On top of the cut in subsidies, pensioners also face the prospect of living longer and having to pay more for health care and the general high rate of medical inflation.

What you should do

Arnold says it is imperative that while you are working, you take action to save more to cover your medical costs in retirement.

But, he warns, even if you want to save more for funding your healthcare needs in retirement, your options are limited, apart from saving money that has already been taxed.

In most cases, he says, you have probably contributed to a retirement fund the maximum amount that you can in order to enjoy a tax deduction. This maximum is 7.5 percent of your pensionable salary.

Special employer-sponsored funds are also problematic for the following reasons:

- Employers fear this could create a legal obligation for them to continue subsidising your medical scheme contributions;

- The South African Revenue Service has clamped down on salary-sacrifice structures where an employer claims contributions against tax but where you receive the ultimate benefit;

- The prohibition on the use of dedicated retirement funds to fund anything other than a pension; and

- People tend to change jobs often, creating a problem as to how any such employer-sponsored funds would be transferred.

Take action

Arnold warns that you must take action now and put together your own savings plan for health care in retirement. He says that often people in their fifties argue that it is now a case of "too little, too late".

He says a little is better than nothing at all.

If you wanted to provide for a monthly medical scheme contribution of R7 000 in 23 years time - R7 000 is the equivalent of R1 000 a month in today's values - Arnold says you would need to save a capital amount of approximately R830 000.

To achieve the capital amount, assuming a conservative, average annual medical inflation rate of seven percent after you retire, and average returns of 10 percent a year, you would have to start saving at age 40.

Your problem, however, would not be fully solved.
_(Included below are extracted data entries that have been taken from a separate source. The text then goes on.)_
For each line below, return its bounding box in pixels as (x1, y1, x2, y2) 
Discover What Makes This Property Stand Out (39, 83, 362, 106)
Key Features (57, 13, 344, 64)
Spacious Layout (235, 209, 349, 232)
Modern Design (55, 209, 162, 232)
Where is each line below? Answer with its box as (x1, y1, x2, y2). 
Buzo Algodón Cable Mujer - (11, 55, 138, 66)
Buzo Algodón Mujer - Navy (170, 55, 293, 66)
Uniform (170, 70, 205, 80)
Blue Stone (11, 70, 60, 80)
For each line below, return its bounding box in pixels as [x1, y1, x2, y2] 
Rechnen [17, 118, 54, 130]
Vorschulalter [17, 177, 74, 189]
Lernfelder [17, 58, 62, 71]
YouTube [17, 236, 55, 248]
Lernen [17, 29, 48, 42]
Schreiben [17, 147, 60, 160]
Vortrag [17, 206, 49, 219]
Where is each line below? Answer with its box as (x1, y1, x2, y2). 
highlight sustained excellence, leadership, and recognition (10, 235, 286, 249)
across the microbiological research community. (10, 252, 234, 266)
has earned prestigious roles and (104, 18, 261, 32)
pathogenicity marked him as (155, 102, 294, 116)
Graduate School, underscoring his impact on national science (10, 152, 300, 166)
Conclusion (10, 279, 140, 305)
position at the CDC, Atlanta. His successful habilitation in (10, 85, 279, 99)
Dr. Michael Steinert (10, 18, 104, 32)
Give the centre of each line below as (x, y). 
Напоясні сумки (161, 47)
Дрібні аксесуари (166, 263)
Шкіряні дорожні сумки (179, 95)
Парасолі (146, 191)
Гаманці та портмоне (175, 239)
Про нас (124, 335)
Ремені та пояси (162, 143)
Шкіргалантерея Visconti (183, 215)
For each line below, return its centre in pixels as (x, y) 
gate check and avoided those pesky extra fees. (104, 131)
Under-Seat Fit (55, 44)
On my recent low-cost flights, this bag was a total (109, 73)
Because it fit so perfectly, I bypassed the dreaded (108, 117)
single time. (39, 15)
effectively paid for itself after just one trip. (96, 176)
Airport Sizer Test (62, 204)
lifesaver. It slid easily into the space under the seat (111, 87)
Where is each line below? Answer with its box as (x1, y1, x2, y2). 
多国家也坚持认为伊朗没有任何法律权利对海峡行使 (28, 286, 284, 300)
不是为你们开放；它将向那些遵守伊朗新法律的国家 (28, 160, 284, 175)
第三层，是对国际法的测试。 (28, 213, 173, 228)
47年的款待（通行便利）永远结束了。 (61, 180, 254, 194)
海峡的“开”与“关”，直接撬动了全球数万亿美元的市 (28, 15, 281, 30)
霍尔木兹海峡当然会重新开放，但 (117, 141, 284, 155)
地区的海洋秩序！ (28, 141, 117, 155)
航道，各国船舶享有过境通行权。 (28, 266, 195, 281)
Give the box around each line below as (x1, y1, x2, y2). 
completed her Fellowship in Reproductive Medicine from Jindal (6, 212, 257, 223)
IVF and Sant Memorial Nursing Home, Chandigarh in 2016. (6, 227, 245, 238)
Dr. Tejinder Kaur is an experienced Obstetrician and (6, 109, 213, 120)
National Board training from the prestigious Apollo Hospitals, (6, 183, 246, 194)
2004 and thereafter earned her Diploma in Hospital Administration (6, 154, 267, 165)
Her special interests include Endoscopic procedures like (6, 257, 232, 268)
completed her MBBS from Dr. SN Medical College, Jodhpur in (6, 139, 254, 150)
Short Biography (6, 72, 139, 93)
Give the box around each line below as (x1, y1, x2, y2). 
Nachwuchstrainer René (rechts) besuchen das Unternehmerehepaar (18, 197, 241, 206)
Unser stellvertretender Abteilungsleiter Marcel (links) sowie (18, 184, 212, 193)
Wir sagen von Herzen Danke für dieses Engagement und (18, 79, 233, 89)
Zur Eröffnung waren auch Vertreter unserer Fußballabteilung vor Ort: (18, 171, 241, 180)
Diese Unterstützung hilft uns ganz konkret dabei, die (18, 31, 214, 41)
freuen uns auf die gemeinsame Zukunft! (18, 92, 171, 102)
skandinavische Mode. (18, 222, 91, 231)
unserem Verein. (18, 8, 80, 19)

A man aged 63 at retirement can be expected to live for another 17 years and his spouse could live for another 22 years. The R830 000 would be exhausted after 12 years.

Take responsibility

Whether you are an employee, self-employed or a pensioner, Arnold says the most important thing for you to do is "assume primary responsibility for being informed about your retirement needs".

"You must plan for your financial security, taking the appropriate action to save before retirement and to effectively manage your retirement assets in retirement."
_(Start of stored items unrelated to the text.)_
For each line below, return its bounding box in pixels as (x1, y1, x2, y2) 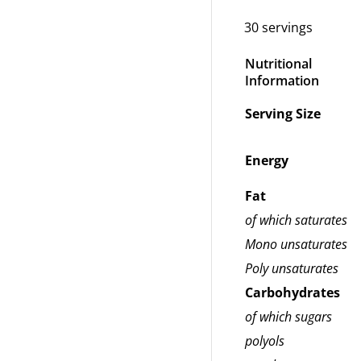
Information (245, 72, 319, 90)
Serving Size (245, 105, 321, 123)
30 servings (244, 19, 313, 37)
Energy (245, 151, 288, 170)
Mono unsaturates (245, 235, 347, 254)
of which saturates (245, 211, 347, 230)
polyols (245, 332, 284, 351)
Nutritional (245, 55, 312, 73)
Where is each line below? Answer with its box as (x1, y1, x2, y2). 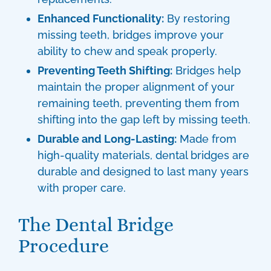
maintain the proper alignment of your (38, 80, 235, 93)
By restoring (164, 12, 230, 25)
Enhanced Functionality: (38, 12, 164, 25)
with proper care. (38, 181, 126, 194)
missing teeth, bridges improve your (38, 28, 224, 41)
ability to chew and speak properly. (38, 45, 217, 57)
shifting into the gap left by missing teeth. (38, 113, 250, 126)
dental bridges (155, 149, 229, 162)
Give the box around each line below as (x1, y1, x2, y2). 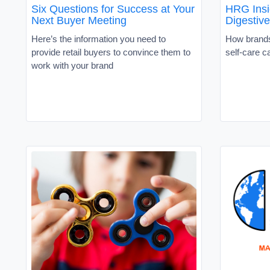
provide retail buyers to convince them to (31, 46, 190, 57)
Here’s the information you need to (31, 33, 166, 44)
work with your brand (31, 60, 113, 71)
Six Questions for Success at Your (31, 2, 195, 15)
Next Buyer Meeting (31, 14, 127, 27)
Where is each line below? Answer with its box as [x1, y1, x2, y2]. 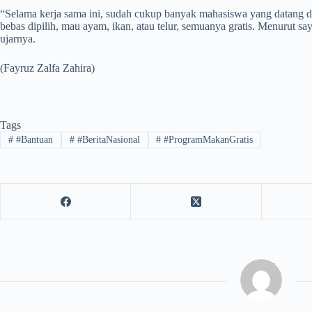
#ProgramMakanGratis [161, 134, 253, 146]
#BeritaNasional [74, 134, 140, 146]
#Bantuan [13, 134, 53, 146]
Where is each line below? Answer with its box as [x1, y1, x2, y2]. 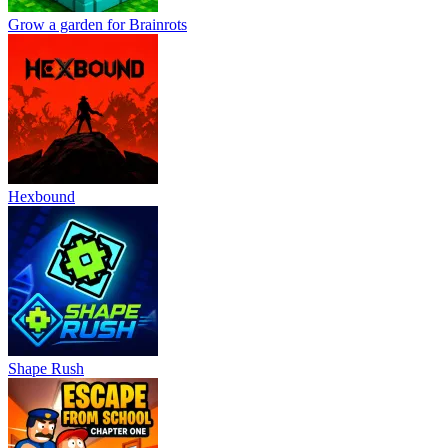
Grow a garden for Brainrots [8, 15, 187, 33]
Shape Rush [8, 359, 84, 377]
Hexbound [8, 187, 75, 205]
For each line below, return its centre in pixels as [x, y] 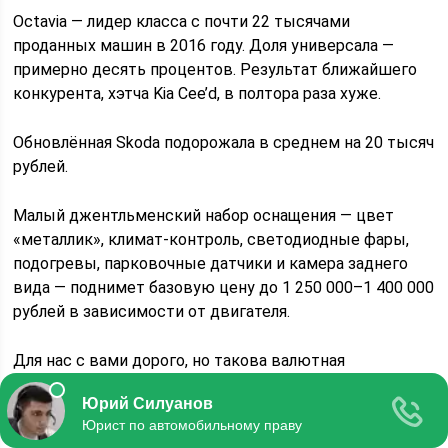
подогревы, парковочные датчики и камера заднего [211, 263]
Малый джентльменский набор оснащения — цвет [204, 215]
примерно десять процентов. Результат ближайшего [215, 69]
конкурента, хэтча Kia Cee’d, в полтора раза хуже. [197, 93]
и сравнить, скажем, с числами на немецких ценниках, [220, 408]
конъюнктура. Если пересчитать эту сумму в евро [205, 384]
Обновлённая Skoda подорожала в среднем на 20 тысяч [224, 142]
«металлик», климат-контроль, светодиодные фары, [211, 239]
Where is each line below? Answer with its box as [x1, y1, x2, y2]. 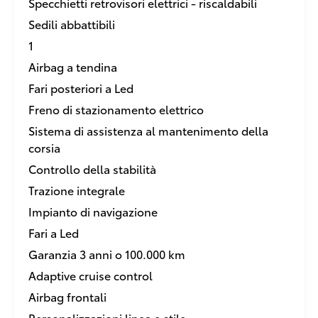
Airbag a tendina [28, 58, 117, 75]
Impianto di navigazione [28, 203, 158, 219]
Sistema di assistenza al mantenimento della [28, 122, 268, 138]
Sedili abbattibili [28, 16, 115, 32]
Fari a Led [28, 224, 79, 241]
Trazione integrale [28, 182, 125, 198]
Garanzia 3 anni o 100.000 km [28, 246, 185, 262]
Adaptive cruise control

He says if you are an employee, as a part of your planning, you need to understand existing contractual arrangements with your employer and the impact of any change in benefit structures if your employer renegotiates its policy on medical scheme contribution subsidies.

He says that you must identify now, what your circumstances will be at retirement. The factors that need to be taken into account include whether you will continue to receive a subsidy, a reduced subsidy, no subsidy or be offered a once-off lump sum in lieu of a subsidy or pension at retirement.

Arnold warns that uncertainty will prevail in the short-term, particularly until there is more clarity on legislation, such as compulsory membership of medical schemes and tax deductibility of medical costs.

He says employers should play a role in assisting and educating employees on self-funding.

You should treat the accumulation of medical scheme capital as a separate component of your financial and retirement strategy. "Do not delay, start making provision now, consult a reputable financial planner and remember that healthy pensioners live longer and need more capital."